== EXCERPTED RECORDS
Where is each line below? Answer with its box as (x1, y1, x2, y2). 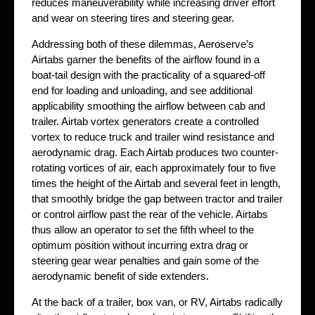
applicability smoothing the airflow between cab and (32, 100, 265, 112)
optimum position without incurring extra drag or (32, 239, 248, 252)
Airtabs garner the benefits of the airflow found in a (32, 53, 259, 66)
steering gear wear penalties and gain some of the (32, 255, 259, 267)
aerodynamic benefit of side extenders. (32, 270, 209, 283)
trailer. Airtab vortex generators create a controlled (32, 115, 259, 128)
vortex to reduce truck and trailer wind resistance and (32, 131, 274, 143)
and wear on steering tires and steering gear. (32, 12, 234, 25)
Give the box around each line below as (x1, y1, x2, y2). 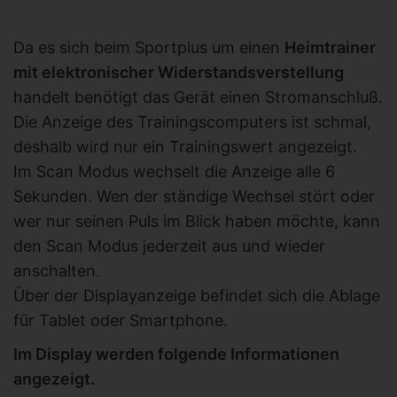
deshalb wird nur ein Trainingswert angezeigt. (13, 137, 357, 157)
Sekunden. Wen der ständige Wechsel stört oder (13, 187, 375, 206)
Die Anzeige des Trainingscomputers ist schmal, (13, 113, 371, 132)
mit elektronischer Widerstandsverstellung (13, 63, 344, 82)
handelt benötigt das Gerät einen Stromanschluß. (13, 88, 383, 107)
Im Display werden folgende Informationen (13, 345, 339, 364)
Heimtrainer (284, 38, 376, 58)
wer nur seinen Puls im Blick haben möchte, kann (13, 212, 380, 231)
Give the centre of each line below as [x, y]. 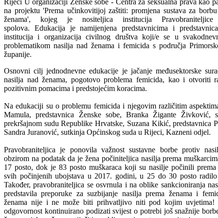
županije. [18, 54]
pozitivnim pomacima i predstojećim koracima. [75, 88]
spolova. [19, 28]
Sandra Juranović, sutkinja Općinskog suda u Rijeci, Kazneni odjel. [108, 132]
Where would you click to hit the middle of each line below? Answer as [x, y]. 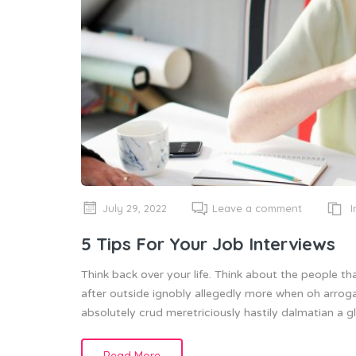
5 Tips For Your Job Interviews [208, 244]
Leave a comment [257, 209]
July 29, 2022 [135, 209]
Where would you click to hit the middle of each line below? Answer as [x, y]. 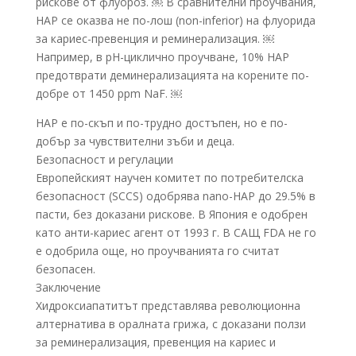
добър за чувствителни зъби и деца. [135, 141]
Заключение [68, 288]
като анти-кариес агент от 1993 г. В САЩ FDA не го [176, 233]
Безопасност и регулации [104, 160]
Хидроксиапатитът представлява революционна [168, 306]
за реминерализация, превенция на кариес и [155, 342]
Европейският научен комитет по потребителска [169, 178]
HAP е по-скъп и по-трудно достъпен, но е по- [161, 123]
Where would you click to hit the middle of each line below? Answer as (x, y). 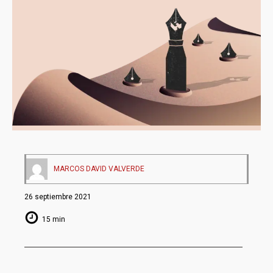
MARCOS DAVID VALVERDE (99, 168)
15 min (54, 219)
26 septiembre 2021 (58, 197)
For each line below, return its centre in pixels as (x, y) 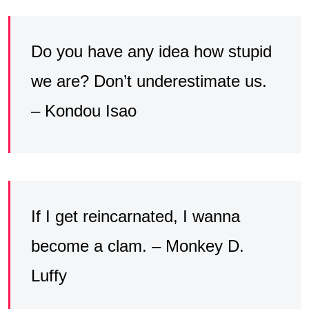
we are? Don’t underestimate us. (149, 81)
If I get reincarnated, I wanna (136, 216)
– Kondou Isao (84, 110)
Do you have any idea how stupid (151, 51)
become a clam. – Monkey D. (138, 246)
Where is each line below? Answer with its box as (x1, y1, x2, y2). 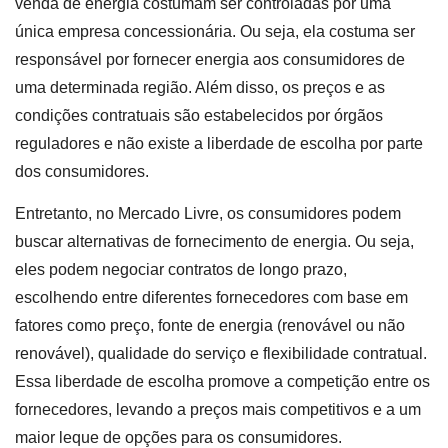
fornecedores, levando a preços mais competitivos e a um (15, 401, 421, 419)
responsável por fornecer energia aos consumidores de (15, 50, 405, 68)
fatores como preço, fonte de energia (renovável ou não (15, 317, 405, 335)
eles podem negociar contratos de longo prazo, (15, 261, 347, 279)
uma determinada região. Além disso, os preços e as (15, 78, 385, 96)
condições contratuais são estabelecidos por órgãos (15, 106, 383, 124)
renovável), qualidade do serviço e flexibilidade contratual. (15, 345, 427, 363)
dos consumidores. (15, 162, 153, 180)
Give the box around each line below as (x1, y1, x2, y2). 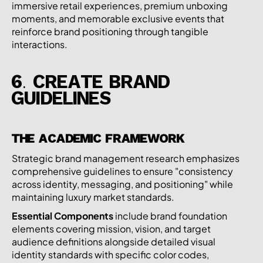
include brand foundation (113, 209, 227, 222)
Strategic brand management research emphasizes (12, 151, 240, 164)
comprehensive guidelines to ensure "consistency (12, 164, 233, 177)
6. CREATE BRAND (12, 76, 170, 91)
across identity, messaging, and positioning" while (12, 177, 233, 190)
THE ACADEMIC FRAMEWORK (12, 134, 185, 144)
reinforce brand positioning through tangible (12, 25, 208, 38)
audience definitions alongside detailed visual (12, 235, 215, 248)
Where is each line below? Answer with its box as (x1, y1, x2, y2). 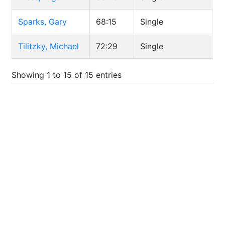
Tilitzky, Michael (18, 41, 79, 51)
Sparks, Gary (18, 17, 67, 27)
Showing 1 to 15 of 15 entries (12, 69, 122, 80)
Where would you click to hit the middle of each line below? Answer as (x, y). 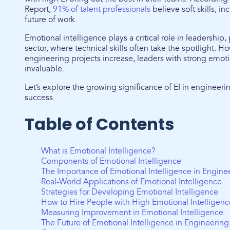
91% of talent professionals (102, 9)
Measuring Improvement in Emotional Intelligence (132, 213)
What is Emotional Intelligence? (98, 151)
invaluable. (44, 69)
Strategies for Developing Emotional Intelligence (130, 192)
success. (40, 98)
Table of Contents (99, 124)
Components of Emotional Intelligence (111, 161)
====
> _WHAT IS NEEDED_
Your answer should consist of the lines above that hold the word "Emotional", copied exactly.

> _RESPONSE BELOW_
Measuring Improvement in Emotional Intelligence (132, 213)
What is Emotional Intelligence? (98, 151)
Strategies for Developing Emotional Intelligence (130, 192)
Components of Emotional Intelligence (111, 161)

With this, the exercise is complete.